Peeling optional. Slice crosswise ⅛” thick like scalloped potatoes or dice into ⅜” cubes.
Steam or boil 10 min. Enhance flavor by soaking sliced potatoes in balsamic vinegar and salt for ten minutes before drying.
Salt. Dry 125° 6-8 hours. Hard when dry.
Tomatoes. Wash. Cut out the hard spot. Slice four or five times across and then dice into pieces about a ½ inch square.
Salt. Dehydrate 135° for approximately eight to ten hours until dry and leathery.
Dried tomatoes are bendable, not brittle. You can start out at 145° for the first two hours to speed things up.
Cherry tomatoes can be cut into ⅛ inch thick slices using a sharp knife. Dehydrate the same as diced tomatoes.
Dehydrating Tomatoes Cut in Half. San Marzano tomatoes, with their oblong shape and meaty texture, are ideal for drying in halves. Each tomato half can be seasoned for outstanding taste. The end product is intensly flavored tomato jerky, which makes a great snack. The dried halves can easily be cut into smaller pieces to use in meals.
Peppers. Use colour possibilities to brighten your meals. Wash and cut into ½” pieces, dehydrate with the skin side down at 125° for 6-8 hours.
Jalapeño Peppers. Wash and cut into rings crosswise. The fleshy inside part and seeds can be removed or included for more heat. Dry 125° for 6 hours. Use with caution as the heat concentrates in the dried pepper.

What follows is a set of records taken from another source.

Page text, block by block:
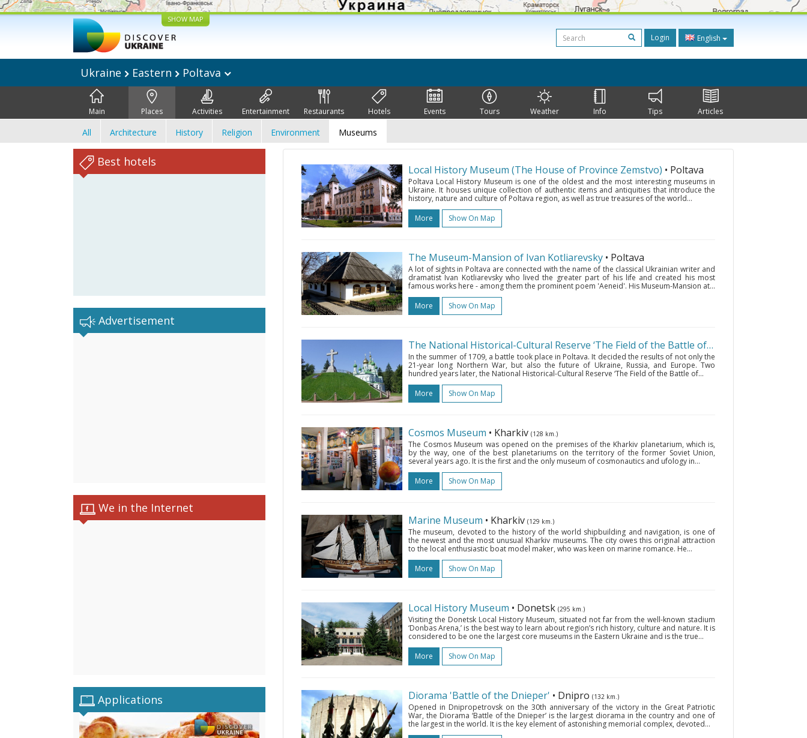
SHOW MAP
Login English
Ukraine Eastern Poltava
Main Places Activities Entertainment Restaurants Hotels Events Tours Weather Info Tips Articles
All Architecture History Religion Environment Museums
Best hotels
Advertisement
We in the Internet
Applications
Local History Museum (The House of Province Zemstvo) • Poltava
Poltava Local History Museum is one of the oldest and the most interesting museums in
Ukraine. It houses unique collection of authentic items and antiquities that introduce the
history, nature and culture of Poltava region, as well as true treasures of the world...
More
Show On Map
The Museum-Mansion of Ivan Kotliarevsky • Poltava
A lot of sights in Poltava are connected with the name of the classical Ukrainian writer and
dramatist Ivan Kotliarevsky who lived the greater part of his life and created his most
famous works here - among them the prominent poem 'Aeneid'. His Museum-Mansion at...
More
Show On Map
The National Historical-Cultural Reserve ‘The Field of the Battle of Poltava’
In the summer of 1709, a battle took place in Poltava. It decided the results of not only the
21-year long Northern War, but also the future of Ukraine, Russia, and Europe. Two
hundred years later, the National Historical-Cultural Reserve ‘The Field of the Battle of...
More
Show On Map
Cosmos Museum • Kharkiv (128 km.)
The Cosmos Museum was opened on the premises of the Kharkiv planetarium, which is,
by the way, one of the best planetariums on the territory of the former Soviet Union,
several years ago. It is the first and the only museum of cosmonautics and ufology in...
More
Show On Map
Marine Museum • Kharkiv (129 km.)
The museum, devoted to the history of the world shipbuilding and navigation, is one of
the newest and the most unusual Kharkiv museums. The city owes this original attraction
to the local enthusiastic boat model maker, who was keen on marine romance. He...
More
Show On Map
Local History Museum • Donetsk (295 km.)
Visiting the Donetsk Local History Museum, situated not far from the well-known stadium
‘Donbas Arena,’ is the best way to learn about region’s rich history, culture and nature. It is
considered to be one the largest core museums in the Eastern Ukraine and is the true...
More
Show On Map
Diorama 'Battle of the Dnieper' • Dnipro (132 km.)
Opened in Dnipropetrovsk on the 30th anniversary of the victory in the Great Patriotic
War, the Diorama ‘Battle of the Dnieper’ is the largest diorama in the country and one of
the largest in the world. It is the key element of astonishing memorial complex, devoted...
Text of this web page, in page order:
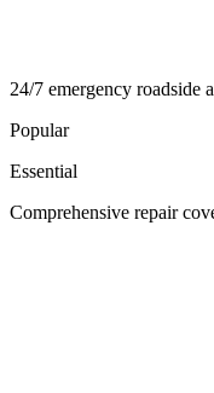
24/7 emergency roadside
Popular
Essential
Comprehensive repair
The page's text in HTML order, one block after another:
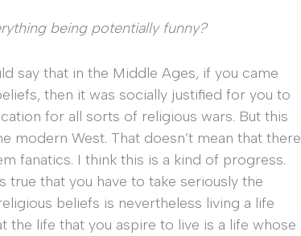
being potentially funny?
say that in the Middle Ages, if you came
then it was socially justified for you to
for all sorts of religious wars. But this
modern West. That doesn’t mean that there
fanatics. I think this is a kind of progress.
true that you have to take seriously the
beliefs is nevertheless living a life
the life that you aspire to live is a life whose
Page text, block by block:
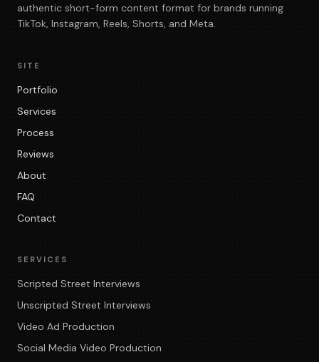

Onions. Dice onions into pieces about a ½ inch long. Separate any layers, dehydrate at 145° for 2 hours. Reduce to 135° for 6-8more hours or until pliable. Move the onions around every couple of hours to speed up drying. Onions smell pretty strong when drying, so you might want to open a window.
Mushrooms. Baby bella or small white mushrooms are good sizes to dry. Wash the dirt off in cold water, cut off the ends if hard or brown, and cut mushrooms into ⅛ inch thick slices. Dehydrate at 125° for six to eight hours until dry and leathery.
Mushrooms absorb flavors well. To make savory mushrooms, heat 1 cup of water with a ½ cube of beef or vegetable bouillon in a pan. Bring to a boil and then remove from heat. Add one pound of sliced mushrooms to the broth and stir around for a few minutes. Savory mushrooms take about an hour longer to dry than uncooked mushrooms.
Zucchini. Wash and remove any dark spots on the skin. It is not necessary to peel. Tasty in a meal combined with tomatoes, mushrooms and onions. Cut into ⅛ inch thick slices and then cut the slices into quarters. Skip the quartering if drying zucchini into chips for snacking. Dehydrate at 135° for 8 hours.
Cucumbers. Dried cucumber chips are fair for snacking. If cucumbers have a thick waxy coating, peel first and then cut into ⅛ inch thick slices. If the cucumbers have large seeds, consider cutting the cucumbers in half longwise, scraping out the seeds, and then slicing the halves. Arrange in a single layer and sprinkle with salt if desired. Dehydrate at 135° for 8 hours if you want them crispy like a chip or at 125° for six hours if you want them chewy.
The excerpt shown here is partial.